In the 1st instruction-line, a = 1, b = 3, and k = 3.

Thus, we put arr[a] = arr[a] + k and arr[b+1] = arr[b+1] – k.

Or, arr[1] = 0 + 3 = 3, arr[4] = 0 – 4 = -4.

arr = {3, 0, 0, -3, 0}

In the 2nd instruction-line, a = 1, b = 5, and k = 5.

Thus, we put arr[a] = arr[a] + k. But as arr[b+1] is arr[6], which is out of bounds, we do not take any further action.

Thus, arr[1] becomes arr[1] + 5 = 3 + 5 = 8.

We get the final resultant array as {8, 0, 0, -3, 0}.

We set max = 0, sum = 0.

Now we start iterating through the resultant array and adding its values in **sum**.

At index 1,

sum = sum + arr[1] = 8.**sum** is greater than **max**. Thus **max** = **sum **= 8.

At index 2,

sum = sum + arr[2] = 8.**sum** is not greater than **max**. Thus **max** stays the same.

At index 3,

sum = sum + arr[3] = 8.**sum** is not greater than **max**. Thus **max** stays the same.

At index 4,

sum = sum + arr[4] = 5.**sum** is not greater than **max**. Thus **max** stays the same.

At index 5,

sum = sum + arr[5] = 5.**sum** is not greater than **max**. Thus **max** stays the same.
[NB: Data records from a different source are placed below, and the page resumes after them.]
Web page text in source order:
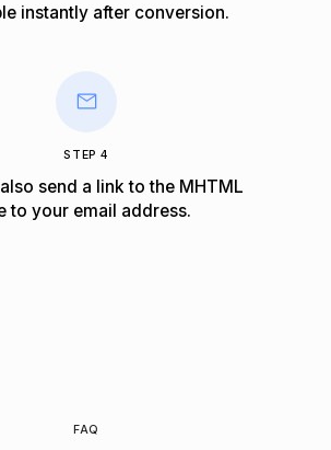
instantly after conversion.
STEP 4
send a link to the MHTML
to your email address.
FAQ
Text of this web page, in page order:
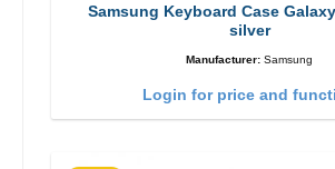
Samsung Keyboard Case
silver
Manufacturer: Samsung
Login for price and
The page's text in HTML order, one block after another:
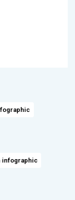
infographic
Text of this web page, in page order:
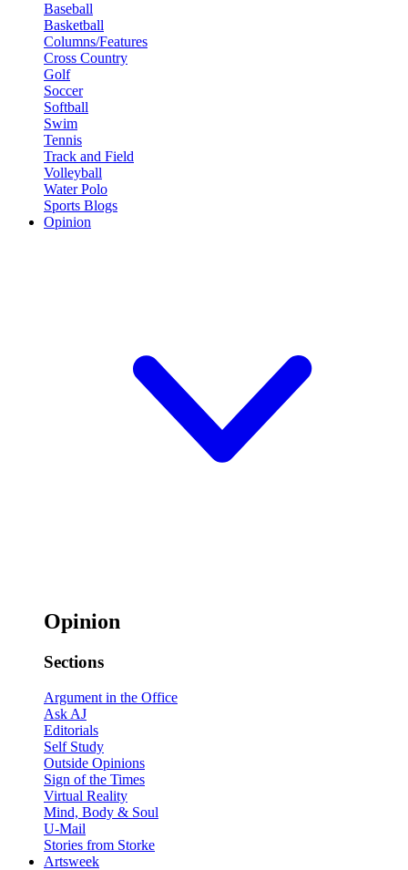
Baseball
Basketball
Columns/Features
Cross Country
Golf
Soccer
Softball
Swim
Tennis
Track and Field
Volleyball
Water Polo
Sports Blogs
Opinion
Opinion
Sections
Argument in the Office
Ask AJ
Editorials
Self Study
Outside Opinions
Sign of the Times
Virtual Reality
Mind, Body & Soul
U-Mail
Stories from Storke
Artsweek
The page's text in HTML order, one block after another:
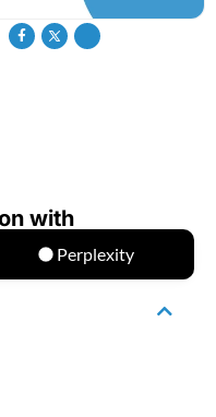
with
Perplexity

We return **max** (8) as the final answer.

## Code Solution

The full code solution to the HackerRank Array Manipulation problem in Java and C++ are given below.
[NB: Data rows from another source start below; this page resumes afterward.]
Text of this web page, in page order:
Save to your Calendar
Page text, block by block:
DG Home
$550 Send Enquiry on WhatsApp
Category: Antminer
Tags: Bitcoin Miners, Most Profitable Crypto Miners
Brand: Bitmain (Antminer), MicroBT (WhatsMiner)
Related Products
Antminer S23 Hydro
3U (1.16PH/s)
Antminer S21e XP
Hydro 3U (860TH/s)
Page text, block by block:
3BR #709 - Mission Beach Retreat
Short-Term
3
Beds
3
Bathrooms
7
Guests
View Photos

### HackerRank Array Manipulation: Java Code Solution

```
import java.util.Scanner;
class Solution{
public static void main(String[] args){
long n, m, a, b, k, i, j, max = 0, sum = 0;
Scanner sc=new Scanner(System.in);
n = sc.nextLong();
m = sc.nextLong();
long arr[] = new long[(int) (n+1)];
for(i=0; i<m; i++){
a = sc.nextLong();
b = sc.nextLong();
k = sc.nextLong();
arr[(int) a] += k;
if(((int) (b+1)) <= n)
arr[(int) (b+1)] -= k;
}
for(i=1; i<=n; i++){
sum += arr[(int) i];
max=Math.max(max, sum);
}
System.out.println(max);
}
}
```

### HackerRank Array Manipulation: C++ Code Solution

```
#include <iostream>
using namespace std;
int main() {
long int n, m, a, b, k, i, j, max = 0,sum = 0;
cin >> n >> m;
long int *arr=new long int[n+1]();
for(i=0; i<m; i++)
{
cin >> a >> b >> k;
a[a] += k;
if((b+1) <= n)
a[b+1] -= k;
}
for(i=1; i<=n; i++)
{
sum += arr[i];
max = std::max(max, sum);
}
cout << max;
return 0;
}
```

## Result

I hope I was able to explain the solution to the Array Manipulation problem from HackerRank’s Interview Preparation Kit.

If you have any doubts, feel free to comment down below. I will try my best to help you out.

## FAQ

### What is the time complexity of this solution?

O(n), where n is the number of instruction lines.